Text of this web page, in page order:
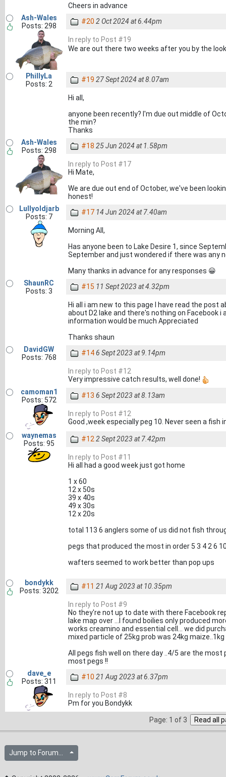
Cheers in advance
Ash-Wales
Posts: 298
#20 2 Oct 2024 at 6.44pm
In reply to Post #19
We are out there two weeks after you by the
PhillyLa
Posts: 2
#19 27 Sept 2024 at 8.07am
Hi all,
anyone been recently? I'm due out middle of
the min?
Thanks
Ash-Wales
Posts: 298
#18 25 Jun 2024 at 1.58pm
In reply to Post #17
Hi Mate,
We are due out end of October, we've been
honest!
Lullyoldjarb
Posts: 7
#17 14 Jun 2024 at 7.40am
Morning All,
Has anyone been to Lake Desire 1, since
September and just wondered if there was any
Many thanks in advance for any responses 😀
ShaunRC
Posts: 3
#15 11 Sept 2023 at 4.32pm
Hi all i am new to this page I have read the post
about D2 lake and there's nothing on Facebook
information would be much Appreciated
Thanks shaun
DavidGW
Posts: 768
#146 Sept 2023 at 9.14pm
In reply to Post #12
Very impressive catch results, well done!
camoman1
Posts: 572
#13 6 Sept 2023 at 8.13am
In reply to Post #12
Good ,week especially peg 10. Never seen a fish
waynemas
Posts: 95
#12 2 Sept 2023 at 7.42pm
In reply to Post #11
Hi all had a good week just got home
1 x 60
12 x 50s
39 x 40s
49 x 30s
12 x 20s
total 113 6 anglers some of us did not fish
pegs that produced the most in order 5 3 4 2 6
wafters seemed to work better than pop ups
bondykk
Posts: 3202
#11 21 Aug 2023 at 10.35pm
In reply to Post #9
No they're not up to date with there Facebook
lake map over ...I found boilies only produced
works creamino and essential cell... we did
mixed particle of 25kg prob was 24kg maize..1kg
All pegs fish well on there day ..4/5 are the
most pegs !!
dave_e
Posts: 311
#10 21 Aug 2023 at 6.37pm
In reply to Post #8
Pm for you Bondykk
Page: 1 of 3
Jump to Forum...
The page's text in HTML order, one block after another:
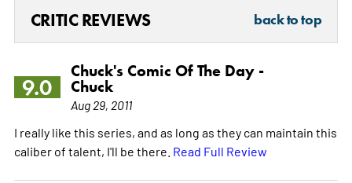
CRITIC REVIEWS back to top
9.0
Chuck's Comic Of The Day -
Chuck
Aug 29, 2011
I really like this series, and as long as they can maintain this
caliber of talent, I'll be there. Read Full Review
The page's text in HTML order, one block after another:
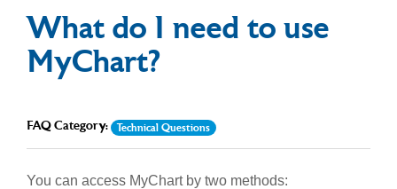
What do I need to use
MyChart?
FAQ Category: Technical Questions
You can access MyChart by two methods:
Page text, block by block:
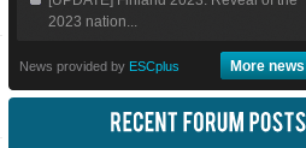
2023 nation...
News provided by ESCplus More news

= = = = =

Problem description
Your task is to print exactly the lines from the one containing "FAQ Category: Technical Questions" through the final line of the records above, with no pictures and nothing more.

Finished exercise
FAQ Category: Technical Questions
You can access MyChart by two methods:
Page text, block by block:
2023 nation...
News provided by ESCplus More news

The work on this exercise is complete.